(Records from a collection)
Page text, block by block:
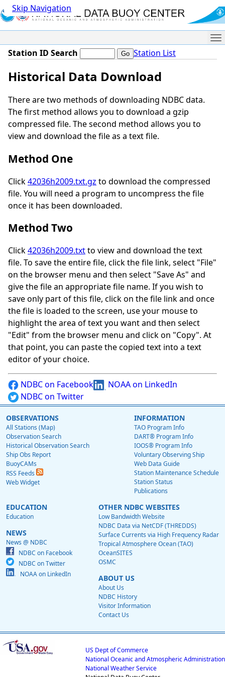
Skip Navigation
Station ID Search Station List
Historical Data Download
There are two methods of downloading NDBC data.
The first method allows you to download a gzip
compressed file. The second method allows you to
view and download the file as a text file.
Method One
Click42036h2009.txt.gz to download the compressed
file. You will need a program to uncompress the file
once it has been downloaded.
Method Two
Click42036h2009.txtto view and download the text
file. To save the entire file, click the file link, select "File"
on the browser menu and then select "Save As" and
give the file an appropriate file name. If you wish to
save only part of this file, click on the file link and once
the file is loaded to the screen, use your mouse to
highlight the area of text you want and then select
"Edit" from the browser menu and click on "Copy". At
that point, you can paste the copied text into a text
editor of your choice.
NDBC on Facebook
NOAA on LinkedIn
NDBC on Twitter
OBSERVATIONS
All Stations (Map)
Observation Search
Historical Observation Search
Ship Obs Report
BuoyCAMs
RSS Feeds
Web Widget
INFORMATION
TAO Program Info
DART® Program Info
IOOS® Program Info
Voluntary Observing Ship
Web Data Guide
Station Maintenance Schedule
Station Status
Publications
EDUCATION
Education
NEWS
News @ NDBC
NDBC on Facebook
NDBC on Twitter
NOAA on LinkedIn
OTHER NDBC WEBSITES
Low Bandwidth Website
NDBC Data via NetCDF (THREDDS)
Surface Currents via High Frequency Radar
Tropical Atmosphere Ocean (TAO)
OceanSITES
OSMC
ABOUT US
About Us
NDBC History
Visitor Information
Contact Us
US Dept of Commerce
National Oceanic and Atmospheric Administration
National Weather Service
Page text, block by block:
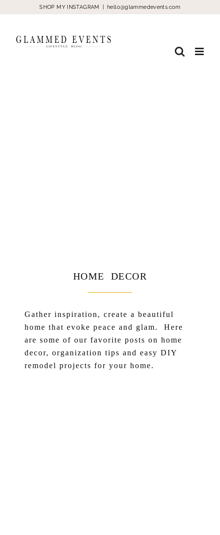
content
SHOP MY INSTAGRAM hello@glammedevents.com
HOME DECOR
Gather inspiration, create a beautiful
home that evoke peace and glam. Here
are some of our favorite posts on home
decor, organization tips and easy DIY
remodel projects for your home.

What to produce -
Copy all the lines above that hold the string "National".

Answer box -
National Oceanic and Atmospheric Administration
National Weather Service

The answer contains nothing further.